This chapter has presented background information designed to illustrate several key points about the participation of students with disabilities and English language learners in large-scale assessments. First, students with disabilities and English language learners are an extremely diverse group. Including them in large-scale assessments so that their educational status and their needs will be addressed along with those of other students is not only important but a legal mandate for states. However, their diverse needs call for assessment approaches that are both flexible enough to evaluate what they know and can do and rigorous enough that the results can be safely compared with those from other assessments.

Second, the legal requirements and professional standards regarding the assessment of these two groups of students provide considerable guidance to those responsible for setting assessment policy and developing assessment tools. They have established both the necessity for testing students with disabilities and English language learners and the key questions of fairness that arise when they are tested. These sources, however, offer relatively little guidance with regard to the practical difficulties associated with testing these two groups. As a consequence, there is considerable variation around the country in the way these students are assessed.

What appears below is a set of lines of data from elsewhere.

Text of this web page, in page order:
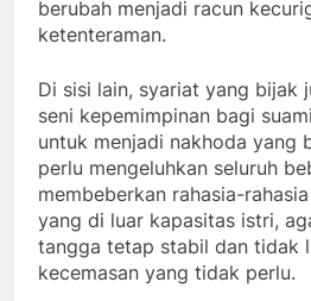
berubah menjadi racun
ketenteraman.
Di sisi lain, syariat yang bijak
seni kepemimpinan bagi
untuk menjadi nakhoda yang
perlu mengeluhkan seluruh
membeberkan rahasia-
yang di luar kapasitas istri,
tangga tetap stabil dan tidak
kecemasan yang tidak perlu.
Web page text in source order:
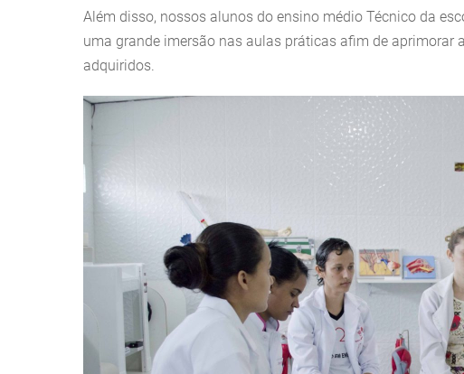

Finally, a key tool used in assessing students in these two groups is accommodation. These measures, designed to overcome obstacles to testing that are irrelevant to the constructs being measured, have the potential to make it possible to obtain accurate results for students who could not be reliably assessed without them. Many different accommodations are in use around the country. The ways in which they are used, the variety in the ways they are applied, and the knowledge base about their effects on testing results are the focus of the remainder of the report.